Whatever your guilty pleasure, be it Candy Crush or Instagram Stories, set yourself a time limit. Instead of falling down a digital rabbit hole when you use your phone think of it as another hobby that you need to assign time to. Be generous at first then slowly reduce the amount of time every few days.
If you find yourself reaching for your phone when you’re bored, give yourself distractions to fill your time instead. Take a book or a Kindle with you on the commute. Take up knitting or crocheting to make yourself feel busy whilst you’re watching the TV at night.
Keep yourself in the moment you’re in. If you’re out with friends, be out with friends. If you’re playing with the kids, play with the kids. If you’re watching the TV - watch it! If you let it, your phone will act as if it’s another person in the room demanding your attention. Social media will still be there when you log on minutes or hours or even days later.
Make an effort to speak, see or write to people. It’s so easy to feel connected to people because you’ve seen what they’re up to on Facebook, but do you really know what’s going on with them? Take the time to pick up the phone, write them a long letter/email or even pop round to see them- you might just make someone’s day.
Use Your New Time Wisely
What would you do if you were given an extra hour a day?
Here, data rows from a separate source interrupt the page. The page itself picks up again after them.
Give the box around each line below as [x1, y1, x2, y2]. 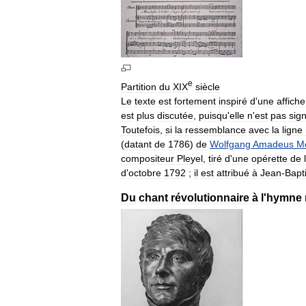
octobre [128, 167, 161, 178]
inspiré [219, 95, 247, 107]
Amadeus [253, 138, 294, 150]
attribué [217, 167, 249, 178]
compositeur [121, 152, 174, 164]
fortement [174, 95, 216, 107]
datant [124, 138, 152, 150]
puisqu [199, 109, 227, 121]
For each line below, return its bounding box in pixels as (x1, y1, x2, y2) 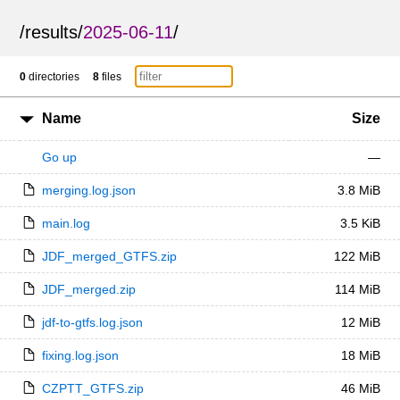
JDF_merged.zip (41, 282, 136, 296)
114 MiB (334, 282, 380, 296)
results (25, 22, 79, 42)
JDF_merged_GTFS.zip (41, 249, 177, 263)
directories (26, 71, 80, 83)
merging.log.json (41, 183, 136, 197)
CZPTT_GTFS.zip (41, 381, 144, 396)
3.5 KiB (339, 216, 380, 230)
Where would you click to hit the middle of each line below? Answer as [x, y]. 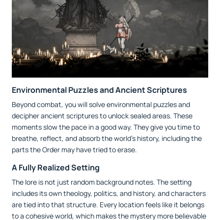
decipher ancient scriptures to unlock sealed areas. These [102, 116]
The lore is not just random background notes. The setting [102, 182]
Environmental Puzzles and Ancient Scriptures [99, 90]
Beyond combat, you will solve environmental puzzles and [101, 105]
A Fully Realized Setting [56, 168]
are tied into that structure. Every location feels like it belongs [108, 205]
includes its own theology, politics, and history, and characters [109, 193]
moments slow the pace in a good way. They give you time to [106, 127]
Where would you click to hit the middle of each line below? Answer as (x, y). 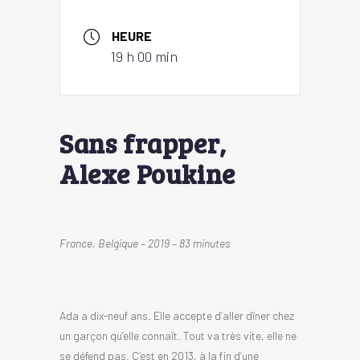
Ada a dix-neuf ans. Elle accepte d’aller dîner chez (177, 315)
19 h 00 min (144, 57)
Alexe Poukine (147, 173)
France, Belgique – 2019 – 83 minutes (145, 243)
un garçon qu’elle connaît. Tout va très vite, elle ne (178, 335)
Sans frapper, (143, 142)
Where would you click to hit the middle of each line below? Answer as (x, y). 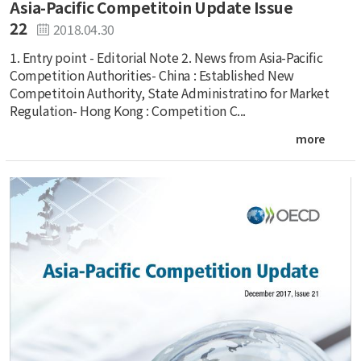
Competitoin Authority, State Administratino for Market (170, 93)
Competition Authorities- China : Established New (152, 75)
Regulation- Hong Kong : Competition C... (128, 111)
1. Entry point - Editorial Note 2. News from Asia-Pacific (166, 58)
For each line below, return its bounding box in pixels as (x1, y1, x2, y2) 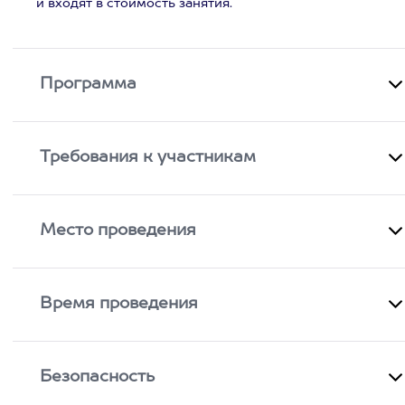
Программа (40, 76, 137, 92)
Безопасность (40, 369, 155, 385)
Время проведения (40, 296, 199, 312)
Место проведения (40, 222, 197, 239)
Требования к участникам (40, 149, 257, 165)
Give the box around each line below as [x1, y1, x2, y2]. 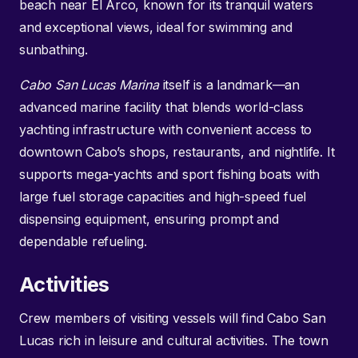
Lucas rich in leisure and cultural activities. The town [19, 332, 328, 348]
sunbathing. [19, 41, 88, 58]
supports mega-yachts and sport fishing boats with [19, 165, 320, 182]
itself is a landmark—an [158, 76, 300, 93]
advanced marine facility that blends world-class [19, 98, 304, 115]
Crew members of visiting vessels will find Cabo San [19, 309, 326, 326]
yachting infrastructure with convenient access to [19, 121, 312, 137]
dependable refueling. [19, 233, 147, 249]

Sleep more? Write that novel you’ve always wanted to? Go to the gym? Use the gift of time that your digital detox gives you constructively and it’ll help you to stop slipping back into your old phone habits.
Blue light is bad for sleep, so keep your phone out of your bedroom at night. If you have to keep it on for emergencies turn off the WiFi and place it over the other side of the room so you don’t reach for it if you wake up in the middle of the night. If you use your phone for an alarm or to know the time - buy a basic alarm clock - they cost less than a tenner and they’ll save you from being tempted to start browsing.
Turn off notifications
Once you’re in the swing of the digital detox, start turning off notifications from different apps. Do you really need to know that someone’s liked one of your Instagram photos or that you’ve received another email from someone trying to sell you something? Try to take back control. In your non-work time check your messages and emails when you want to - not when your phone wants you to.
Digital Detox Windows
There are going to be days and times that have more phone usage than others but try and balance it out. Set yourself a cut off time at night - e.g don’t use your digital devices after 9pm or have whole days like digital detox Sundays where you stay offline. Hopefully you’ll feel freer and be able to relax more.